There were four things that interested me about this dataset:
1. There was no correlation between years-to-degree and whether a student had an MS (from another institution) or a BS/BA degree at the start of the PhD program.
2. Most students needed more time than was covered by guaranteed financial support, but not much more (many needed ~ 1 year more).
3. When a colleague and I looked at the dataset and applied our qualitative and totally subjective evaluations as to which students were our most 'successful' (as in smart and hard-working, got awards/fellowships in grad school, published, got jobs after graduation etc.), we saw no trend in years-to-degree. Some 'successful' students zipped through the PhD program, finishing in 3-4 years; others took significantly longer.
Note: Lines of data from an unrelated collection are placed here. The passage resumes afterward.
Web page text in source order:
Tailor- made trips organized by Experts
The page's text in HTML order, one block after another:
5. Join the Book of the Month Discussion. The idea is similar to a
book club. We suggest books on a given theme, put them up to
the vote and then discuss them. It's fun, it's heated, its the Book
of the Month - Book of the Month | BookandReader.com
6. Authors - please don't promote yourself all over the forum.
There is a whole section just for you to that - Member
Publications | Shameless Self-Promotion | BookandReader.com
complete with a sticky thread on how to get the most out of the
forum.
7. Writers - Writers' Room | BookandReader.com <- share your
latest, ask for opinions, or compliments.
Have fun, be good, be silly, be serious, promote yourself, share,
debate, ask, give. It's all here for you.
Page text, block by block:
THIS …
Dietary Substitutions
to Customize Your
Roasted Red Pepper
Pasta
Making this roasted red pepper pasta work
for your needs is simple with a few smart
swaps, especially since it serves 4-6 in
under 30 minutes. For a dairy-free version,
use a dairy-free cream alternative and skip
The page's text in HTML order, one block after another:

4. Years-to-degree did not vary as a function of specific advisers. An individual adviser might have students who finished in 3-4 years and students who finished in >7 years.
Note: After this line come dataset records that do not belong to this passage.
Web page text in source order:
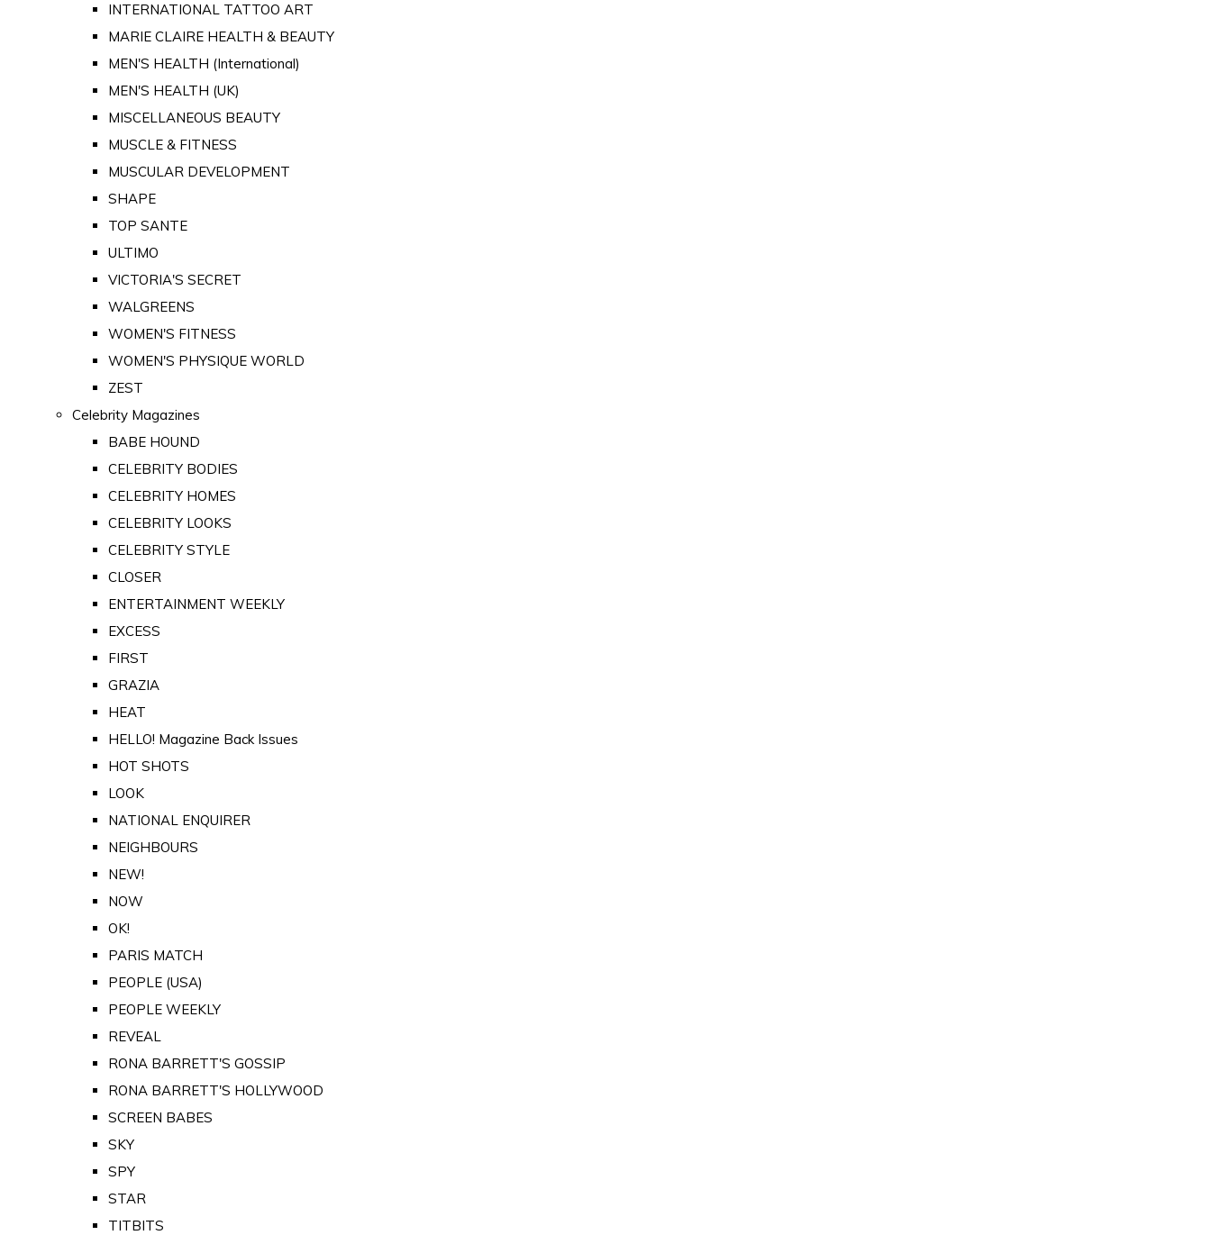
INTERNATIONAL TATTOO ART
MARIE CLAIRE HEALTH & BEAUTY
MEN'S HEALTH (International)
MEN'S HEALTH (UK)
MISCELLANEOUS BEAUTY
MUSCLE & FITNESS
MUSCULAR DEVELOPMENT
SHAPE
TOP SANTE
ULTIMO
VICTORIA'S SECRET
WALGREENS
WOMEN'S FITNESS
WOMEN'S PHYSIQUE WORLD
ZEST
Celebrity Magazines
BABE HOUND
CELEBRITY BODIES
CELEBRITY HOMES
CELEBRITY LOOKS
CELEBRITY STYLE
CLOSER
ENTERTAINMENT WEEKLY
EXCESS
FIRST
GRAZIA
HEAT
HELLO! Magazine Back Issues
HOT SHOTS
LOOK
NATIONAL ENQUIRER
NEIGHBOURS
NEW!
NOW
OK!
PARIS MATCH
PEOPLE (USA)
PEOPLE WEEKLY
REVEAL
RONA BARRETT'S GOSSIP
RONA BARRETT'S HOLLYWOOD
SCREEN BABES
SKY
SPY
STAR
TITBITS

Years-to-degree depends on a lot of factors, including (in no particular order):
- the nature of the project;
- the student's funding situation (TA, RA, no funding, continuous/discontinuous funding);
- the student's extent of research experience prior to starting the graduate program;
- the methods involved and access to necessary facilities or other support;
- whether there are any unforeseen setbacks;
- the student's work habits;
- the student's health (physical and mental);
- the presence or absence of personal crises or other significant events (weddings..), including those involving family, friends, or pets;
- the work environment (research group or department dynamics);
- the adviser's accessibility, level of interaction, sanity level;
- the amount of additional non-research responsibilities required (e.g., departmental service)
- number of degree requirements (courses, exams);
- whether preliminary exams are passed on the first try;
- expectations regarding number of published/submitted papers before graduation;
- presence/absence of a post-graduation job offer (and amount of time spent job hunting while a student);
- whether the student has an iPhone.